— Work to complete —
I need only the number of lines in this data that contain the string "управления".

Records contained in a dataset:
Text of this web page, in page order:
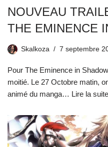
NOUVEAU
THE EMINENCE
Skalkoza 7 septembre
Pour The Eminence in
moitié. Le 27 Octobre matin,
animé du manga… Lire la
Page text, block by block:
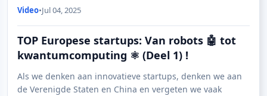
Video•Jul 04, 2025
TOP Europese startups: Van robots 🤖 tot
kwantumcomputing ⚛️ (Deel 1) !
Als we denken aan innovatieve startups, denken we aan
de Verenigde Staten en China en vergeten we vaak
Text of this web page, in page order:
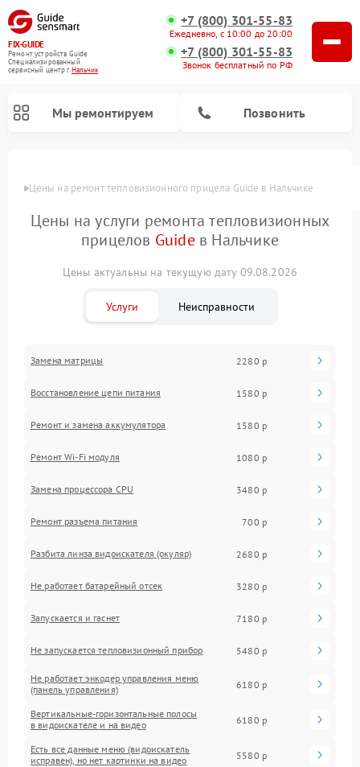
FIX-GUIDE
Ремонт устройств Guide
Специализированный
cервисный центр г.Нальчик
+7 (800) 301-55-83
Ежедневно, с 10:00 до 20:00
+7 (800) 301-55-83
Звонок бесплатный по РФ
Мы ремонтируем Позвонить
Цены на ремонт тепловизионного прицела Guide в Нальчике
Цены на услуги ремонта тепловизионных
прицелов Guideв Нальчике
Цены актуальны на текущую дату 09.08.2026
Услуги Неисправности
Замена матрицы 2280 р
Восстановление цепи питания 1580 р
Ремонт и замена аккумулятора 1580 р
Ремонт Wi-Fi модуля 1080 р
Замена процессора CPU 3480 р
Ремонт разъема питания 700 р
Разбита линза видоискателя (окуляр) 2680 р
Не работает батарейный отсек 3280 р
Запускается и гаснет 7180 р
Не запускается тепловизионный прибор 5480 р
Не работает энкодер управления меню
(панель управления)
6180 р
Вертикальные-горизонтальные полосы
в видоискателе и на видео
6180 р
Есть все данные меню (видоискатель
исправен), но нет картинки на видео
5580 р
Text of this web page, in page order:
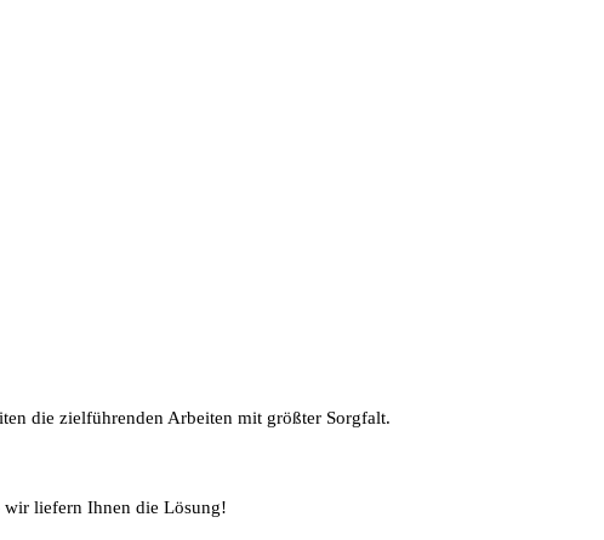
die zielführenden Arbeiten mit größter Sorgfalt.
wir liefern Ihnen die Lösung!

— Written reply —
2